> WHAT TO PRODUCE: Go through the data and copy every line in which "Hill" appears.

Segment Start: DATA EXTRACT

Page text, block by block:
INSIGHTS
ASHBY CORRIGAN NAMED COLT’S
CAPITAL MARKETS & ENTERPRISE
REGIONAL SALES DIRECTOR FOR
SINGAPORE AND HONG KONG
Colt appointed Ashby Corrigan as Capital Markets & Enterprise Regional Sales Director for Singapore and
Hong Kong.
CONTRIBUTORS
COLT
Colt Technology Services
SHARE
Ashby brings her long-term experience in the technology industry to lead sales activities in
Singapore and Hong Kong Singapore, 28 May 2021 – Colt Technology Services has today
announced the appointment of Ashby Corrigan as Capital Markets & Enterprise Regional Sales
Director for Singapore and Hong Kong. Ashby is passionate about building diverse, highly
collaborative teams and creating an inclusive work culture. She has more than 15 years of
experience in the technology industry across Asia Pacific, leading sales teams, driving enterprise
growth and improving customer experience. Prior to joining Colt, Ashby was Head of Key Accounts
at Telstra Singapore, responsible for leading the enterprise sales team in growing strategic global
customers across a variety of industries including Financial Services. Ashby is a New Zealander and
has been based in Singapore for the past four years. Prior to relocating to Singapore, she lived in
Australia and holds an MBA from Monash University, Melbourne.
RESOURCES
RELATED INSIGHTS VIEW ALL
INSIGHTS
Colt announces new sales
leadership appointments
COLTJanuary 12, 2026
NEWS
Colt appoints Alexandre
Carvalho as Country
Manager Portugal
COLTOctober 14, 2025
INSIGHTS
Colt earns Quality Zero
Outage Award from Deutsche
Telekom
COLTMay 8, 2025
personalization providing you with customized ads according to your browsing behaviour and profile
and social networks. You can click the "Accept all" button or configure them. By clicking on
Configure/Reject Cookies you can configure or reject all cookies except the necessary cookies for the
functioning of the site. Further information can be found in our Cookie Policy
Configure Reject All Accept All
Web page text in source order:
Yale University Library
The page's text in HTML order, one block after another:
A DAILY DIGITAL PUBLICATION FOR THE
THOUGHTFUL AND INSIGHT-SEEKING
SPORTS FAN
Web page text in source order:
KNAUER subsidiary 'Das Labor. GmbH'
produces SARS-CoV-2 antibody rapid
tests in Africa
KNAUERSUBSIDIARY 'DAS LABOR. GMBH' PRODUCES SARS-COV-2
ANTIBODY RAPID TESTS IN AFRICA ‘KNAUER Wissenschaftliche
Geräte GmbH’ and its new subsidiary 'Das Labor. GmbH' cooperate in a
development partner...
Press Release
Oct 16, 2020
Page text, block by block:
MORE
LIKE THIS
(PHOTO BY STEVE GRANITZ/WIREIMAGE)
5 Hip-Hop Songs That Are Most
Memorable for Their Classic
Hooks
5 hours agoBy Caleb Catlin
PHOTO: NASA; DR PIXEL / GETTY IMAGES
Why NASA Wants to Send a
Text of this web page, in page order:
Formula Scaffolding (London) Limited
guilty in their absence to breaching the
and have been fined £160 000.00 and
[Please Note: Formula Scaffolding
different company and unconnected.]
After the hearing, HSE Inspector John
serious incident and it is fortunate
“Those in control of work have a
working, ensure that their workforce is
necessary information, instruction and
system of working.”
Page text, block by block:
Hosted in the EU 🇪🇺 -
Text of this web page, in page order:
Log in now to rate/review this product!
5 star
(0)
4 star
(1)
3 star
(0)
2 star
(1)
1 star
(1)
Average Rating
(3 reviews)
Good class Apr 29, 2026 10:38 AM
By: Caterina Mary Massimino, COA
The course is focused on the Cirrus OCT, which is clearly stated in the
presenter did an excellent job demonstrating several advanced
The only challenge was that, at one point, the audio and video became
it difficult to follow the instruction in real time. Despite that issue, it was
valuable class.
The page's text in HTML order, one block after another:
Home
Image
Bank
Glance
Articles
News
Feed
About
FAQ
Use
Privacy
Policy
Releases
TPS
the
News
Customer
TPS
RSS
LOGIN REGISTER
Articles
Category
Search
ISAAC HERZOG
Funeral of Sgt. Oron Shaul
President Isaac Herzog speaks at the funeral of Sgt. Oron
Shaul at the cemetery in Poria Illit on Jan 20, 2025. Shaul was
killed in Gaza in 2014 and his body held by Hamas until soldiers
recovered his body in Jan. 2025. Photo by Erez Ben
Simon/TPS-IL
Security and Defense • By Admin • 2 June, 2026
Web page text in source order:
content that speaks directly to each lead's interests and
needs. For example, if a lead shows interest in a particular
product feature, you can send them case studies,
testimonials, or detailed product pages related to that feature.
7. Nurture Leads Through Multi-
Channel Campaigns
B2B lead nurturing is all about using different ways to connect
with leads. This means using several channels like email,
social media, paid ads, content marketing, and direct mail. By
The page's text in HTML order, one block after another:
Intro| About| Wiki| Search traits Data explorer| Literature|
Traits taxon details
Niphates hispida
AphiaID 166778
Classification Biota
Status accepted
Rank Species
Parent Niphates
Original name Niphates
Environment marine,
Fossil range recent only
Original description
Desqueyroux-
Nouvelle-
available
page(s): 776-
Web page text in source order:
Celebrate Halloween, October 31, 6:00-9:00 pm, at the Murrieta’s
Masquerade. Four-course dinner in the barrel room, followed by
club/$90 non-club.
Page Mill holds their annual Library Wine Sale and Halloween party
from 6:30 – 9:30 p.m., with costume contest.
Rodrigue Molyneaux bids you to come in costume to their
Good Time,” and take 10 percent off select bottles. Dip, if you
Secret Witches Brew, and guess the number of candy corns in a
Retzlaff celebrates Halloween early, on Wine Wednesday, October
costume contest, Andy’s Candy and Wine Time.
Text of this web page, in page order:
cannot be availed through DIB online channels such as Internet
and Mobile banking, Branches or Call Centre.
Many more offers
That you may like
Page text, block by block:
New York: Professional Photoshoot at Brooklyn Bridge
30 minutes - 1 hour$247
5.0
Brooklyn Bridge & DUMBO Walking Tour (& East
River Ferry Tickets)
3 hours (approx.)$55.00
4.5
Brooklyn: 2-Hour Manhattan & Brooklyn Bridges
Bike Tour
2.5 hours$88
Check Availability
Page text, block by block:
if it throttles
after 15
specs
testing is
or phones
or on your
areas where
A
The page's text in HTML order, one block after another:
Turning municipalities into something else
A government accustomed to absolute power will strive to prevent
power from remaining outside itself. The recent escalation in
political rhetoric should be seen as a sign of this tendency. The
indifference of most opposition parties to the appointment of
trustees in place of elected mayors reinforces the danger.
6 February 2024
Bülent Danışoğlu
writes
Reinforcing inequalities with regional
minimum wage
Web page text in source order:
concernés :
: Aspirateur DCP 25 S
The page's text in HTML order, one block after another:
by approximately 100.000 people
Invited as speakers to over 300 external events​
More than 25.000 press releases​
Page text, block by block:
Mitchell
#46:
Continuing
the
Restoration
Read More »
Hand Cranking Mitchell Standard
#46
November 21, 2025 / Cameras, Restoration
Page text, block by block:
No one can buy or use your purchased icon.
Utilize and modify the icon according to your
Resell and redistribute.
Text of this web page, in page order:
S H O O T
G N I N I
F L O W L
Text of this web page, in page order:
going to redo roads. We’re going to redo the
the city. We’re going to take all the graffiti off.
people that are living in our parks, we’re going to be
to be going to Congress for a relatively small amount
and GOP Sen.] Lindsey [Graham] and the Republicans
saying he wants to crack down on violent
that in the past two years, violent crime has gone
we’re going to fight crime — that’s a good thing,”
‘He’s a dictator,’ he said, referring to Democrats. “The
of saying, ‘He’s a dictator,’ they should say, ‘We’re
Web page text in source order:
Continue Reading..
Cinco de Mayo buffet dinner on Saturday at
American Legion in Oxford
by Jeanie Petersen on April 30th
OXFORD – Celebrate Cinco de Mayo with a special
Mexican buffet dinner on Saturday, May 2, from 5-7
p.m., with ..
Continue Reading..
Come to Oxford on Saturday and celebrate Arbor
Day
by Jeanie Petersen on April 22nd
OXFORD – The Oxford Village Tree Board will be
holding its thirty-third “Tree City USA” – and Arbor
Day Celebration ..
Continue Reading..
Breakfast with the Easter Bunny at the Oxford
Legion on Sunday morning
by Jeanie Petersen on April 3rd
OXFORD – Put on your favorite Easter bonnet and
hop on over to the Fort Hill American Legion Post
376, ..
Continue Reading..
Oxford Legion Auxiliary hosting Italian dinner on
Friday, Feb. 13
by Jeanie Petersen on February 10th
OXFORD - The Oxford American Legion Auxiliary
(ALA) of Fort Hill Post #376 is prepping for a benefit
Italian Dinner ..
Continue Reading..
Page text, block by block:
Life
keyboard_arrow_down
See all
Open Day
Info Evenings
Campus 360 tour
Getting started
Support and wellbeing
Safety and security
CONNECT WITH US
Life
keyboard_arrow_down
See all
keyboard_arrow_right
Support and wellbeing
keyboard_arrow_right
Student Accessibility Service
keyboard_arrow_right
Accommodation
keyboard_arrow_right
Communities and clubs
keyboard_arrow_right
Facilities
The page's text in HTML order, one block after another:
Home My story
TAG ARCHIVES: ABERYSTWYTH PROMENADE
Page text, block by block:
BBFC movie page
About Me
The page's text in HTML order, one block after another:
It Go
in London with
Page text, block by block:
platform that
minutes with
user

Segment End: DATA EXTRACT

> OUTPUT OF THE TASK:
hop on over to the Fort Hill American Legion Post
(ALA) of Fort Hill Post #376 is prepping for a benefit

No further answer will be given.